Segment Start: Exercise input

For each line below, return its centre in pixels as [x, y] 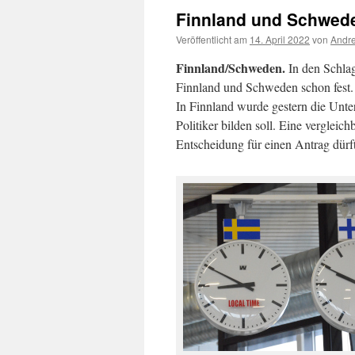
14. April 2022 [280, 39]
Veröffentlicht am [212, 39]
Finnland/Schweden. [231, 68]
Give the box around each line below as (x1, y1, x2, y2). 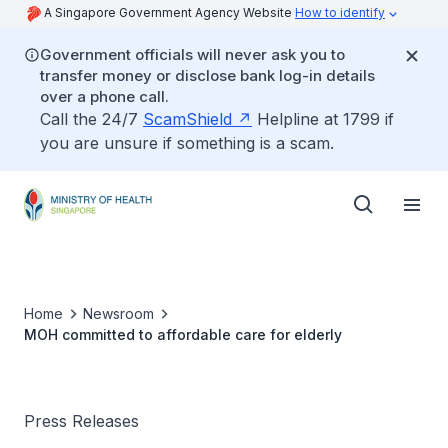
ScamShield (143, 109, 232, 129)
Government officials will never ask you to (40, 45, 345, 64)
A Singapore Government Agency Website (44, 5, 295, 20)
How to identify (295, 5, 385, 20)
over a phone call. (40, 87, 169, 106)
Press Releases (24, 411, 139, 431)
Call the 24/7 (40, 109, 143, 129)
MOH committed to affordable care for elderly (24, 326, 342, 343)
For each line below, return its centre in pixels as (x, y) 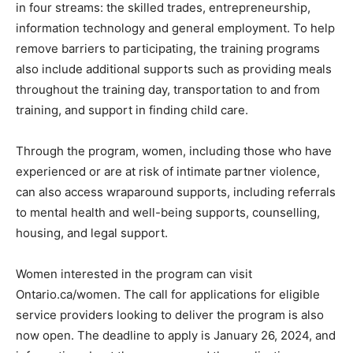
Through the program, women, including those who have (174, 150)
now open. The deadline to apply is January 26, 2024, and (176, 335)
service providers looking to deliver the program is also (170, 314)
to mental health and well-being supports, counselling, (168, 212)
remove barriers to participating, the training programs (168, 48)
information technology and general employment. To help (175, 28)
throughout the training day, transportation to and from (168, 89)
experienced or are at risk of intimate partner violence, (168, 171)
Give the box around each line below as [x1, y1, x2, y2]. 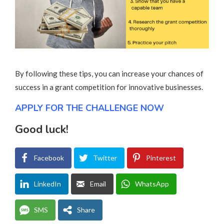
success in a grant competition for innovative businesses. [15, 82, 203, 91]
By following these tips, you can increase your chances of [15, 68, 203, 78]
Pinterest [146, 153, 176, 162]
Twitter [93, 153, 117, 162]
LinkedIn [34, 179, 61, 188]
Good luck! [15, 121, 68, 137]
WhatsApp [135, 179, 169, 188]
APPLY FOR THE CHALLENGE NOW [15, 101, 164, 114]
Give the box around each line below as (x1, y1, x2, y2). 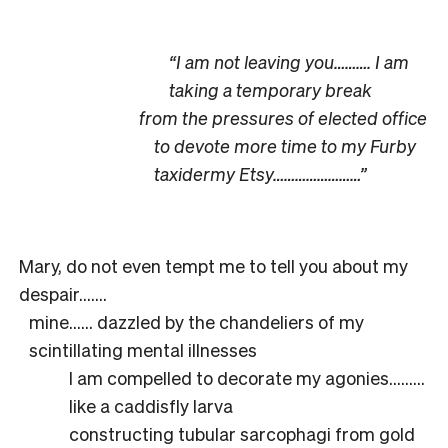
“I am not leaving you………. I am (169, 49, 409, 73)
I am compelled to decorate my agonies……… (69, 365, 425, 389)
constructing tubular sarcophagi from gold (69, 421, 415, 445)
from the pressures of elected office (139, 105, 427, 129)
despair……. (19, 281, 107, 305)
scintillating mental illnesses (29, 337, 257, 361)
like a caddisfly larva (69, 393, 233, 417)
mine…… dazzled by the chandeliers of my (29, 309, 364, 333)
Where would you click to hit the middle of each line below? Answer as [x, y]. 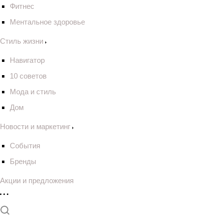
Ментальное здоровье [47, 22]
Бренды [23, 161]
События [25, 146]
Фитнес [22, 6]
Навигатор [27, 60]
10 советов [28, 76]
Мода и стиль [33, 92]
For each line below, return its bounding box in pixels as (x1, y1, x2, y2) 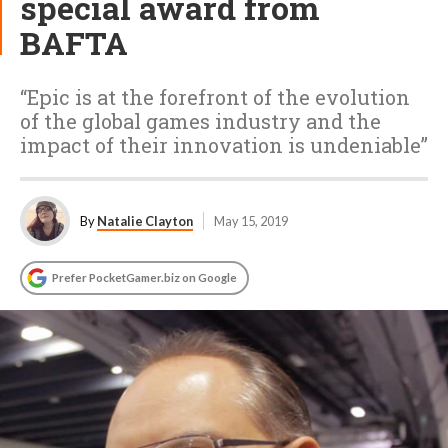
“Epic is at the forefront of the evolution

Segment End: Exercise input

* **Problem details**: Your reply must reproduce all of the entries exactly and contain no pictures.

* **Output**:
For each line below, return its centre in pixels as [x, y] 
14. April 2022 [280, 39]
Veröffentlicht am [212, 39]
Finnland/Schweden. [231, 68]
Give the box around each line below as (x1, y1, x2, y2). 
ScamShield (143, 109, 232, 129)
Government officials will never ask you to (40, 45, 345, 64)
A Singapore Government Agency Website (44, 5, 295, 20)
How to identify (295, 5, 385, 20)
over a phone call. (40, 87, 169, 106)
Press Releases (24, 411, 139, 431)
Call the 24/7 (40, 109, 143, 129)
MOH committed to affordable care for elderly (24, 326, 342, 343)
For each line below, return its centre in pixels as (x, y) 
Through the program, women, including those who have (174, 150)
now open. The deadline to apply is January 26, 2024, and (176, 335)
service providers looking to deliver the program is also (170, 314)
to mental health and well-being supports, counselling, (168, 212)
remove barriers to participating, the training programs (168, 48)
information technology and general employment. To help (175, 28)
throughout the training day, transportation to and from (168, 89)
experienced or are at risk of intimate partner violence, (168, 171)
Give the box around each line below as [x1, y1, x2, y2]. 
success in a grant competition for innovative businesses. [15, 82, 203, 91]
By following these tips, you can increase your chances of [15, 68, 203, 78]
Pinterest [146, 153, 176, 162]
Twitter [93, 153, 117, 162]
LinkedIn [34, 179, 61, 188]
Good luck! [15, 121, 68, 137]
WhatsApp [135, 179, 169, 188]
APPLY FOR THE CHALLENGE NOW [15, 101, 164, 114]
Give the box around each line below as (x1, y1, x2, y2). 
“I am not leaving you………. I am (169, 49, 409, 73)
I am compelled to decorate my agonies……… (69, 365, 425, 389)
constructing tubular sarcophagi from gold (69, 421, 415, 445)
from the pressures of elected office (139, 105, 427, 129)
despair……. (19, 281, 107, 305)
scintillating mental illnesses (29, 337, 257, 361)
like a caddisfly larva (69, 393, 233, 417)
mine…… dazzled by the chandeliers of my (29, 309, 364, 333)
Where would you click to hit the middle of each line below? Answer as [x, y]. 
Ментальное здоровье [47, 22]
Бренды [23, 161]
События [25, 146]
Фитнес [22, 6]
Навигатор [27, 60]
10 советов [28, 76]
Мода и стиль [33, 92]
For each line below, return its bounding box in pixels as (x1, y1, x2, y2) 
“Epic is at the forefront of the evolution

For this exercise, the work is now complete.